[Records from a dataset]
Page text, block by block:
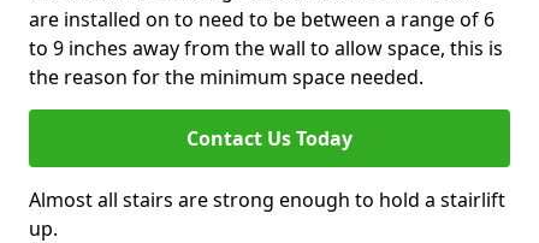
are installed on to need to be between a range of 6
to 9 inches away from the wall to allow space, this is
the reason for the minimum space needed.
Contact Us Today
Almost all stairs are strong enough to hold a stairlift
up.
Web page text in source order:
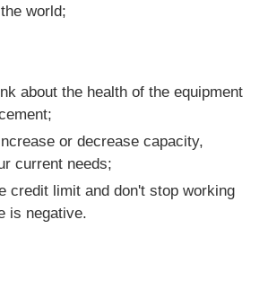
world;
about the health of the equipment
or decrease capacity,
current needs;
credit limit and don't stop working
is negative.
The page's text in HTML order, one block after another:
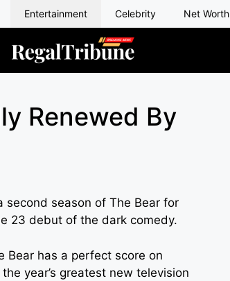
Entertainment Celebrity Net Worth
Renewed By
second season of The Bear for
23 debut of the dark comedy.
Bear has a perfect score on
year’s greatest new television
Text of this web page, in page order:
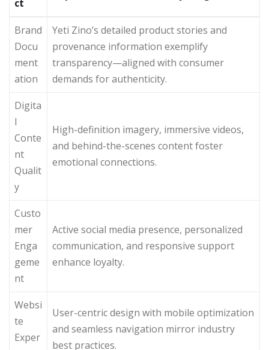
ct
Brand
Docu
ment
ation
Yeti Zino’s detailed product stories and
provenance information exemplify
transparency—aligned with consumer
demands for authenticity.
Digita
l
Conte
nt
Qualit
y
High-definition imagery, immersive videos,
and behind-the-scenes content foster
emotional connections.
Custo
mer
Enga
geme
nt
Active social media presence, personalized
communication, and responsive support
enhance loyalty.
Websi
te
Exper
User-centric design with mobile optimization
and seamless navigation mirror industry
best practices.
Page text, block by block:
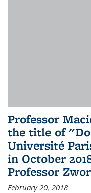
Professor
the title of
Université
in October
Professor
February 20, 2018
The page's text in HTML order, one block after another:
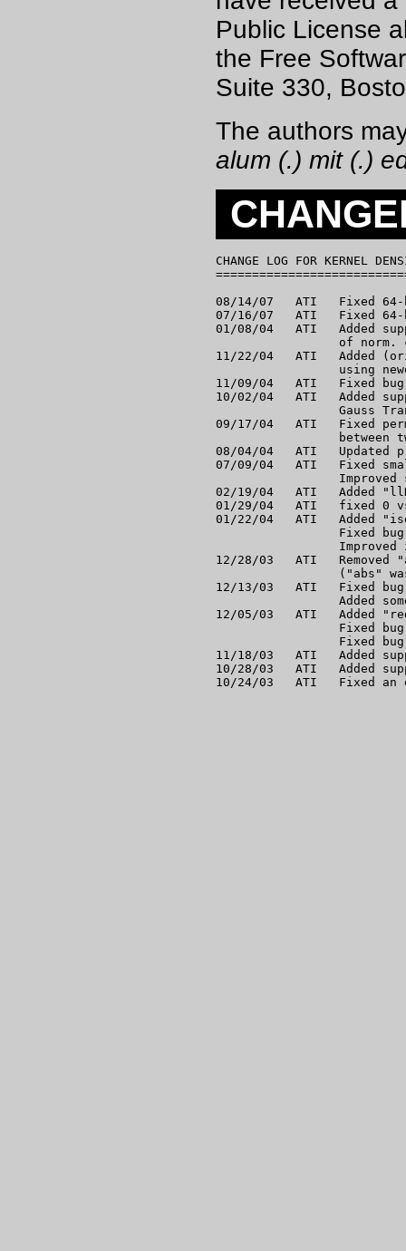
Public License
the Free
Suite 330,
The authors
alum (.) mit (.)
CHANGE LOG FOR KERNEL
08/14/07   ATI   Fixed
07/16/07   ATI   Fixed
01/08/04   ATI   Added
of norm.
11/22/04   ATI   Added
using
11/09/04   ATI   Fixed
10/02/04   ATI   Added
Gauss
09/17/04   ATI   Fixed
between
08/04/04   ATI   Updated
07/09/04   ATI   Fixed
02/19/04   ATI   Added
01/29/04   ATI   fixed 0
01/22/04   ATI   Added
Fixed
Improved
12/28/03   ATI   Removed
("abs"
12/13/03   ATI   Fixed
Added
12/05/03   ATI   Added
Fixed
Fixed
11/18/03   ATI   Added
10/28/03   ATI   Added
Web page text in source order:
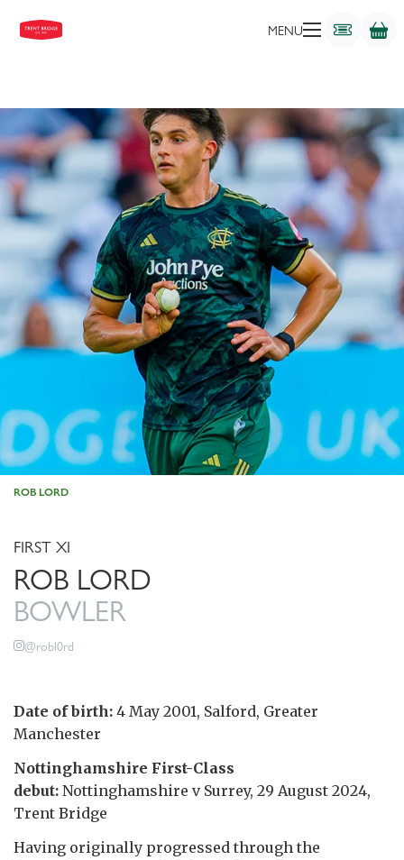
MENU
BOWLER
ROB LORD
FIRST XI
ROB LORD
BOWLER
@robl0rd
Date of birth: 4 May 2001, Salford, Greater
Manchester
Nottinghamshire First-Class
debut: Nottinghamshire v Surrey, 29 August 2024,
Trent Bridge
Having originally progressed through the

## What to work on
Extract the run of lines beginning with the line that holds "the title of" and ending at the last line of the data, inclusive. Exclude any pictures from the copy.

## Response for this exercise
the title of
Université
in October
Professor
February 20, 2018
The page's text in HTML order, one block after another:
Public License
the Free
Suite 330,
The authors
alum (.) mit (.)
CHANGE LOG FOR KERNEL
08/14/07   ATI   Fixed
07/16/07   ATI   Fixed
01/08/04   ATI   Added
of norm.
11/22/04   ATI   Added
using
11/09/04   ATI   Fixed
10/02/04   ATI   Added
Gauss
09/17/04   ATI   Fixed
between
08/04/04   ATI   Updated
07/09/04   ATI   Fixed
02/19/04   ATI   Added
01/29/04   ATI   fixed 0
01/22/04   ATI   Added
Fixed
Improved
12/28/03   ATI   Removed
("abs"
12/13/03   ATI   Fixed
Added
12/05/03   ATI   Added
Fixed
Fixed
11/18/03   ATI   Added
10/28/03   ATI   Added
Web page text in source order:
MENU
BOWLER
ROB LORD
FIRST XI
ROB LORD
BOWLER
@robl0rd
Date of birth: 4 May 2001, Salford, Greater
Manchester
Nottinghamshire First-Class
debut: Nottinghamshire v Surrey, 29 August 2024,
Trent Bridge
Having originally progressed through the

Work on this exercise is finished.